See Smith et al. v. Staats,
Civil Action No. 78-0098 (D.D.C.1979). After numerous hearings concerning the alleged
reverse discriminatory policies and practices were held,
the parties agreed to settle their dispute.
They proposed a broad consent judgment in which appellees would agree not to discriminate on the basis of race,
would assure that any affirmative action programs did not adversely impact the promotional opportunities of white males,
and would apply their personnel policies openly and evenhandedly in the future.
The District Court approved this settlement in March 1979. App. 364.
The concurrent
Miller
litigation was rapidly moving forward.
In December 1980, however, after exhaustive discussions, the parties finally agreed to enter into a consent decree of their own. This decree provided, in pertinent part, that GAO would establish a settlement fund in lieu of all monetary claims,
would develop and implement job-related performance standards,
would establish certain promotional goals for minority and female employees,
would develop and implement training programs,
and would allow plaintiffs to monitor GAO’s compliance with the decree through stipulated reporting mechanisms.
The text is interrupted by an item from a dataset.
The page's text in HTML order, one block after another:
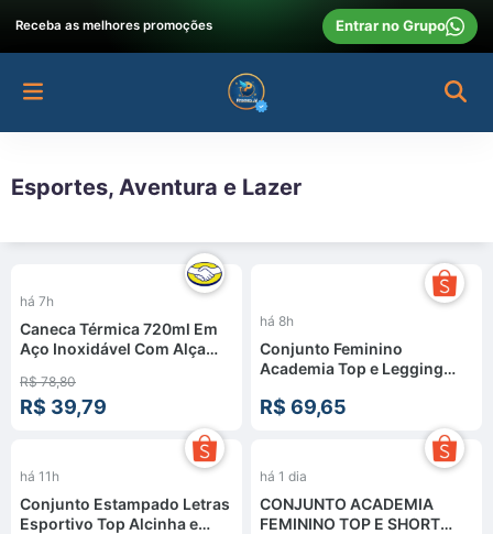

On December 19, 1980 the District Court preliminarily approved the consent judgment.
As provided in the decree, the
Miller
settlement was circulated among appellees’ employees to give them an opportunity to object to any part of the agreement. App. 366. When they received the proposed decree, various members of the white male class became concerned. Their counsel alerted appellees that the proposed
Miller
decree might be in conflict with the
Smith
decree,
but these warnings apparently fell
on deaf ears and went unheeded.
Worried that the District Court would approve conflicting settlements,
Smith
counsel next sought to intervene
in the
Miller
litigation.
Both the
Miller
class plaintiffs and appellees vigorously resisted this intervention.
On July 14, 1981 the District Court allowed the
Smith
class
to intervene in the
Miller
litigation. It further ordered the parties to meet and to “attempt to resolve their differences over paragraph 21 of the Proposed Consent Decree * * App. 161. The parties did meet, but could not obtain a mutually satisfactory resolution. On August 6, 1981 the District Court further admonished the parties to settle their differences and, as a result, agreement was finally reached. App. 146.
On August 10, 1981 the District Court approved a final Consent Decree in the
Miller
litigation. This final order included all of the changes that the
Smith
plaintiffs, the
Miller
plaintiffs, and appellees had agreed upon on August 6. For example, the “minimum”
qua
“minimum” promotional goals and the requirement that appellees justify their failure to meet such goals were deleted from Paragraph 21.
Moreover, the
Smith
plaintiffs were accorded substantial rights to receive reports and continue monitoring the decree.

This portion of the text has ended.